The rock and roll days when Hollywood studios could qualify a big shoot as Spanish nationality – as happened with WB’s “Wrath of the Titans,” Universal’s “Fast and Furious 6” – then tap into double-digit million dollar tax credits, those days are over.

But Spain’s new international shoot tax credits open up enticing perspectives. One, pushed by the Spanish Film Commission, is Spain’s huge and still largely extent historic patrimony, including 2,500 castles. Another, suggested by Elijah Wood in a SFC video, is its undoubted talent, including a key tech level: Think Juan Antonio Bayona’s “The Impossible,” whose tsunami was shot at the Ciudad de la Luz studios in Alicante.

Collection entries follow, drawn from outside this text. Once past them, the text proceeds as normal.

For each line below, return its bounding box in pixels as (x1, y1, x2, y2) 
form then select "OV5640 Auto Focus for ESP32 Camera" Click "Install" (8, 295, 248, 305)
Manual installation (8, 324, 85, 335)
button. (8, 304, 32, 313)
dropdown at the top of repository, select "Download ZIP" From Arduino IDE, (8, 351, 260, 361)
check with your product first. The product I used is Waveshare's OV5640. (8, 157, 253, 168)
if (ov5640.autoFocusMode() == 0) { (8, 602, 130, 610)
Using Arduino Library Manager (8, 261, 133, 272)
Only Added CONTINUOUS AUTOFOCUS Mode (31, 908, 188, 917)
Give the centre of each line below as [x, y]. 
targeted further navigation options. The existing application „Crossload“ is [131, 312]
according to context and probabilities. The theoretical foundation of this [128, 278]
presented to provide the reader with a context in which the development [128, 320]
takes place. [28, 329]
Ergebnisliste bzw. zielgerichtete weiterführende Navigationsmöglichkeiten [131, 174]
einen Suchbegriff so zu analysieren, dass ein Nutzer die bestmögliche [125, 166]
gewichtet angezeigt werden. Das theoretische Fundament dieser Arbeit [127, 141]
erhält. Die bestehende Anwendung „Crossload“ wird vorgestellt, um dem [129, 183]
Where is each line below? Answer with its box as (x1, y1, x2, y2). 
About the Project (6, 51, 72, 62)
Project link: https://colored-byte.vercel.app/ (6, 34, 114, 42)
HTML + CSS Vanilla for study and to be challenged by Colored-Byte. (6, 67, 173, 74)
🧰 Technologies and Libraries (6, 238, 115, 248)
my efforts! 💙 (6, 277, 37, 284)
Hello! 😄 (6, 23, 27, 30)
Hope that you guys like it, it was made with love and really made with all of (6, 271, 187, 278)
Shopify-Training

Then there’s the level of return. At one panel, in a survey, “Fiscal Incentives in Europe,” Olsberg-SPI consultant Andrew Barnes made reference to a European Audiovisual Observatory-Olsberg SPI study, “Impact analysis of fiscal incentive schemes supporting film and audiovisual production in Europe,” which details rebate and tax credit levels and caps across Europe. Major countries have far higher caps than the Canary Islands: The ceiling to France’s Tax Rebate on International Production (TRIP) stands at €20 million ($22.4 million), for instance. But few have as high a return -35% of spend – as the Canary Islands.

Spain’s tax credits also look set to apply to both animation and post-production. It was the lure of TRIP that persuaded Chris Meledandri’s Illumination Ent. and Universal to set up permanent shop in France, creating Illumination Mac Guff in 2011 and assigning animation to it on “Despicable Me 2.”

Spain has highly talented animators; production costs have fallen with crisis. On live action, “We may not get all of an ‘Exodus’-style movie shoot as in the past, but we can certainly be highly competitive about attracting part of the shoot,” said Guerra.

Spain has already hosted “Exodus” (pictured) in Almeria and Fuerteventura, in the Canary Islands; “Game of Thrones” shot part of season five in Andalusia’s Osuna – a reportedly spectacular scene in its bull ring – as well as Seville.

Spain is like “a sleeping lion,” said Spanish Film Commission prexy Carlos Rosado. When it awakes, and has favorable conditions to attract foreign shoots, it will be able to compete with other large industries for them, he argued.

Now the industry, Spanish Treasury and E.U. have to sign off on the final details of Spain’s international shoot tax credits, and then Spain and its Canary Islands market the hell out of the credits’ attractions and those of Spain and its industry.